Skipping skip links

Today I read this interesting post which proposes a way to standardise skip links. Instead of adding a link to the content, which is then carefully hidden for people that don’t need it, it should be a meta-tag, or a link with a rel attribute in the head. A very interesting idea, since the browser can then decide how to present it to people.

I did some user testing with skip links a while ago. I didn’t intend to do this research per se, but I was observing people who use screen readers. These were people who lost sight at a later age, and you can probably best describe the as common people who use their computer. Not nerds. Definitely not power users.

What does it mean?

To my surprise they didn’t use skip links when they were presented one. When I asked why, they asked me what they are for. They didn’t understand the purpose of these links. And when I tried to figure out why they didn’t understand them, they simply said that they don’t understand the words. They were both Dutch people, but even in Dutch, skip links are often presented with the words skip to content. First of all, they didn’t know what skip means. And then they didn’t know what content means.

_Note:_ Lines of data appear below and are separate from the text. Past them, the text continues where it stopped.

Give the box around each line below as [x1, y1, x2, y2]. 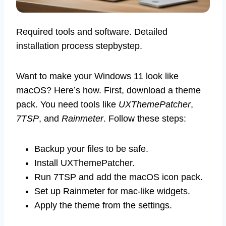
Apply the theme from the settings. [34, 200, 172, 210]
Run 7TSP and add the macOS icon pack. [34, 172, 203, 182]
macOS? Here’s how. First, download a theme [16, 85, 201, 95]
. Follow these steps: [103, 113, 186, 124]
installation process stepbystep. [16, 40, 142, 51]
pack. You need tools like [16, 99, 119, 109]
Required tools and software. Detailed [16, 26, 167, 37]
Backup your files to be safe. [34, 143, 148, 154]

This is something I always emphasise to my students: normal people don’t understand our jargon! Use language that people understand!

Why would we need them?

When I explained the purpose of skip links to one of the people I tested with, he still didn’t understand the concept. And when you think about it for a minute he’s right. He explained that when he clicks on a link, for instance to an interesting article about skip links, he expects the first thing he encounters to be the article itself. Of course. He never understood why every page he deliberately visits always starts with links to other webpages! Of course! It doesn’t make any sense. Why did we ever conclude that this is somehow a good idea?

So I would propose to skip skip links. It makes much more sense to start each page with the content people expect on that page. Right? And if you really need navigation (which is terribly overrated if you ask me) you can add it in the footer. Which is the correct place for metadata anyway.